Stored items from a collection
::::::

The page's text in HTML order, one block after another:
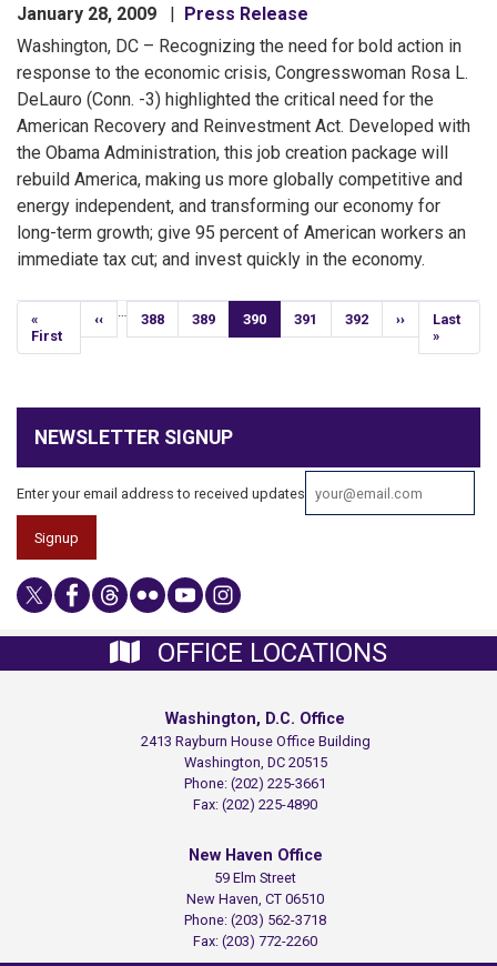
January 28, 2009
Press Release
Washington, DC – Recognizing the need for bold action in
response to the economic crisis, Congresswoman Rosa L.
DeLauro (Conn. -3) highlighted the critical need for the
American Recovery and Reinvestment Act. Developed with
the Obama Administration, this job creation package will
rebuild America, making us more globally competitive and
energy independent, and transforming our economy for
long-term growth; give 95 percent of American workers an
immediate tax cut; and invest quickly in the economy.
Pagination
First
page
«
First
Previous
page
‹‹ … Page
388 Page
389
Current
page
390 Page
391 Page
392
Next
page
››
Last
page
Last
»
NEWSLETTER SIGNUP
Enter your email address to received updates
OFFICE LOCATIONS
Washington, D.C. Office
2413 Rayburn House Office Building
Washington, DC20515
Phone:(202) 225-3661
Fax:(202) 225-4890
New Haven Office
59 Elm Street
New Haven,CT06510
Phone:(203) 562-3718
Fax:(203) 772-2260
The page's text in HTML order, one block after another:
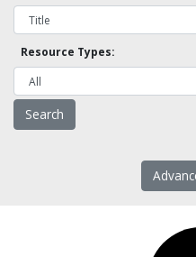
Resource Types:
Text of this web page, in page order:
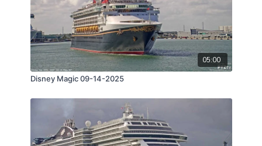
05:00
Disney Magic 09-14-2025
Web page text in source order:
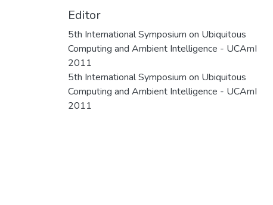
Editor
5th International Symposium on Ubiquitous
Computing and Ambient Intelligence - UCAmI
2011
5th International Symposium on Ubiquitous
Computing and Ambient Intelligence - UCAmI
2011
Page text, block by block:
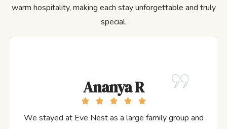
warm hospitality, making each stay unforgettable and truly
special.
Ananya R
We stayed at Eve Nest as a large family group and
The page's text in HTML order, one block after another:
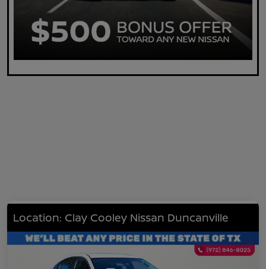
Location: Clay Cooley Nissan Duncanville

::::::

## WHAT THE EXERCISE ASKS
Reproduce the data word for word, excluding its pictures.

## OUTPUT BELOW
The page's text in HTML order, one block after another:
January 28, 2009
Press Release
Washington, DC – Recognizing the need for bold action in
response to the economic crisis, Congresswoman Rosa L.
DeLauro (Conn. -3) highlighted the critical need for the
American Recovery and Reinvestment Act. Developed with
the Obama Administration, this job creation package will
rebuild America, making us more globally competitive and
energy independent, and transforming our economy for
long-term growth; give 95 percent of American workers an
immediate tax cut; and invest quickly in the economy.
Pagination
First
page
«
First
Previous
page
‹‹ … Page
388 Page
389
Current
page
390 Page
391 Page
392
Next
page
››
Last
page
Last
»
NEWSLETTER SIGNUP
Enter your email address to received updates
OFFICE LOCATIONS
Washington, D.C. Office
2413 Rayburn House Office Building
Washington, DC20515
Phone:(202) 225-3661
Fax:(202) 225-4890
New Haven Office
59 Elm Street
New Haven,CT06510
Phone:(203) 562-3718
Fax:(203) 772-2260
The page's text in HTML order, one block after another:
Resource Types:
Text of this web page, in page order:
05:00
Disney Magic 09-14-2025
Web page text in source order:
Editor
5th International Symposium on Ubiquitous
Computing and Ambient Intelligence - UCAmI
2011
5th International Symposium on Ubiquitous
Computing and Ambient Intelligence - UCAmI
2011
Page text, block by block:
warm hospitality, making each stay unforgettable and truly
special.
Ananya R
We stayed at Eve Nest as a large family group and
The page's text in HTML order, one block after another:
Location: Clay Cooley Nissan Duncanville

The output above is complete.